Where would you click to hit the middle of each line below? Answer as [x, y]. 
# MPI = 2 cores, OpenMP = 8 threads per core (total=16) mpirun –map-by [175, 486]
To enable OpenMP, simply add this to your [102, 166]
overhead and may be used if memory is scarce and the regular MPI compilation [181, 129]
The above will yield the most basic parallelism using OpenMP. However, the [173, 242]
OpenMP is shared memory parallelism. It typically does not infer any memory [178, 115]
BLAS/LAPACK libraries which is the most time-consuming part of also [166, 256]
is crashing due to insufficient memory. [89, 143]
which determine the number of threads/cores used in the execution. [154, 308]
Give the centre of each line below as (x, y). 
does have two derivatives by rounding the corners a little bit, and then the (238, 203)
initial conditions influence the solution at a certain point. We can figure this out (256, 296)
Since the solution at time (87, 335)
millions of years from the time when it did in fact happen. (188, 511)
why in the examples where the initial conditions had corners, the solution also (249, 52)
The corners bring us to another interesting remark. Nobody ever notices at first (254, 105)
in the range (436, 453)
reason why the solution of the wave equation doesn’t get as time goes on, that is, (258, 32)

---

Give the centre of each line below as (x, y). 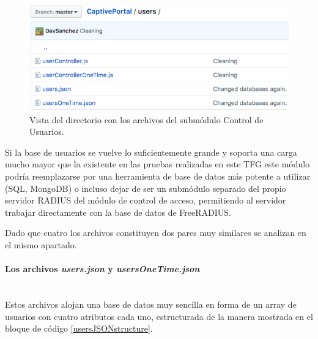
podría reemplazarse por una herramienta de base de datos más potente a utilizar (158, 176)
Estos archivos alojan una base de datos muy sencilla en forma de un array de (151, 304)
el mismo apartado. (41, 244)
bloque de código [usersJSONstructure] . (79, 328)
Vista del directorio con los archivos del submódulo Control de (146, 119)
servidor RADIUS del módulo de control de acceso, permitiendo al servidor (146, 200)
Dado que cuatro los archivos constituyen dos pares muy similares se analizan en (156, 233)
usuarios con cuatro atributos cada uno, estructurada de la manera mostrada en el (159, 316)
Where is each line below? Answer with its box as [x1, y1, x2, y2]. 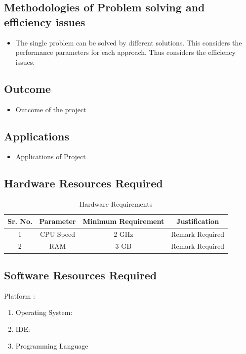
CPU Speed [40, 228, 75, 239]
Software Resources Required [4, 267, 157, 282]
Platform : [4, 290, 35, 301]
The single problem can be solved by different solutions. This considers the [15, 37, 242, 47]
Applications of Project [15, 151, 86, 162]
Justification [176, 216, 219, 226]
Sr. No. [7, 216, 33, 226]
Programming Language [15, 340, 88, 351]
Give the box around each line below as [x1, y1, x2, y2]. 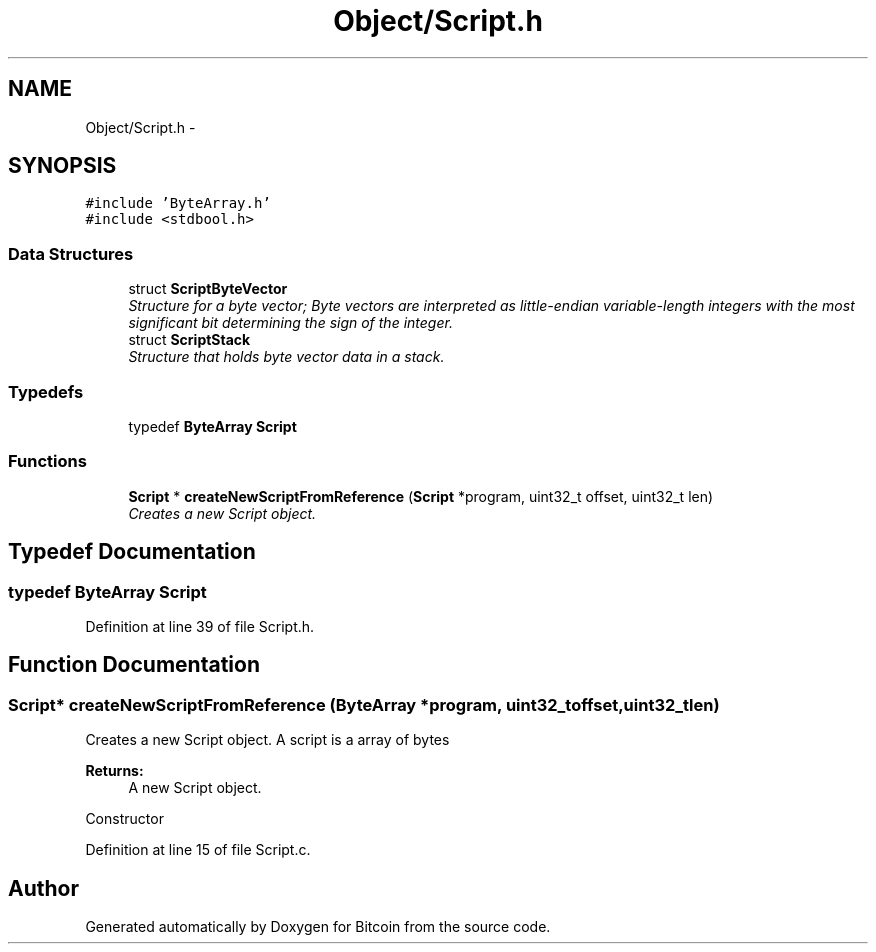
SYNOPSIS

Exercise directions:
Repeat exactly the lines above from the one with "is crashing due" up to and including the one with "The corners bring". No other line belongs in the reply.

Exercise solution:
is crashing due to insufficient memory. [89, 143]
which determine the number of threads/cores used in the execution. [154, 308]
Give the centre of each line below as (x, y). 
does have two derivatives by rounding the corners a little bit, and then the (238, 203)
initial conditions influence the solution at a certain point. We can figure this out (256, 296)
Since the solution at time (87, 335)
millions of years from the time when it did in fact happen. (188, 511)
why in the examples where the initial conditions had corners, the solution also (249, 52)
The corners bring us to another interesting remark. Nobody ever notices at first (254, 105)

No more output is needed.